### Entries supplied
= Beginning of Section =
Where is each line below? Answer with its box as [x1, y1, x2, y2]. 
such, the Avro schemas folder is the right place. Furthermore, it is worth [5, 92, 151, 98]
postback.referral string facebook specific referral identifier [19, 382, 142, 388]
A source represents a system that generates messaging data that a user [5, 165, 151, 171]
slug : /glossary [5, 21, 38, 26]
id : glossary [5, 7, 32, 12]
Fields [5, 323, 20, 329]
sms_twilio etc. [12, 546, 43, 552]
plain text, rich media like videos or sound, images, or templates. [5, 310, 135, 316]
= End of Section =
= Beginning of Section =
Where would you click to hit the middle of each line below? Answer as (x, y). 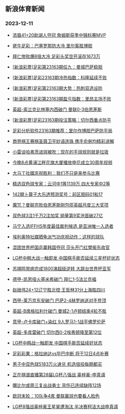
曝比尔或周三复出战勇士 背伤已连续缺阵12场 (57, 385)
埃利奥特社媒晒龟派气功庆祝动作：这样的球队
= End of Section =
= Beginning of Section =
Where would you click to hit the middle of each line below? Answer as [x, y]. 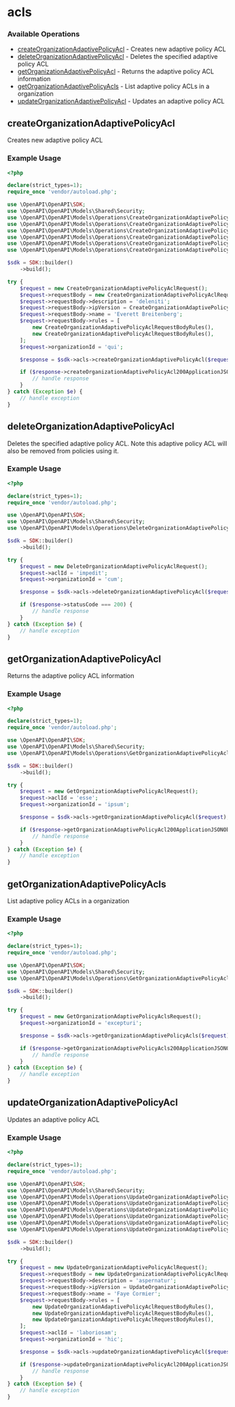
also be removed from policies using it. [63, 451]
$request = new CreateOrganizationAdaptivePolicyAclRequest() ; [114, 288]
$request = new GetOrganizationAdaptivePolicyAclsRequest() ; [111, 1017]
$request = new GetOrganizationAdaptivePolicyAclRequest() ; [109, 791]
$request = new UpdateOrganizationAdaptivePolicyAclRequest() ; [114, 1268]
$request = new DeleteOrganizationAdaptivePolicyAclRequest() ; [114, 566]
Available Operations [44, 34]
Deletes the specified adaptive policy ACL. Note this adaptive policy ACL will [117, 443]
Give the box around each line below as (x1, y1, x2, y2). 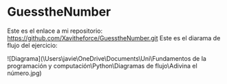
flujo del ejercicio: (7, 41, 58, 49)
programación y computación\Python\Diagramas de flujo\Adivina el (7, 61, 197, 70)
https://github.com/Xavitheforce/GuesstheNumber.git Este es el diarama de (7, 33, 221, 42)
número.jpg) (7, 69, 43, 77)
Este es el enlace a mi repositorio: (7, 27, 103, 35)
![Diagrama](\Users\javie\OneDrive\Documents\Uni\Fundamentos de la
= End of Section =
### Exercise
When you reach the line holding "Where is each" in the records above, begin reproducing exactly, stop after the line holding "id : glossary [5, 7, 32, 12]", and output nothing else.

### Answer box
Where is each line below? Answer with its box as [x1, y1, x2, y2]. 
such, the Avro schemas folder is the right place. Furthermore, it is worth [5, 92, 151, 98]
postback.referral string facebook specific referral identifier [19, 382, 142, 388]
A source represents a system that generates messaging data that a user [5, 165, 151, 171]
slug : /glossary [5, 21, 38, 26]
id : glossary [5, 7, 32, 12]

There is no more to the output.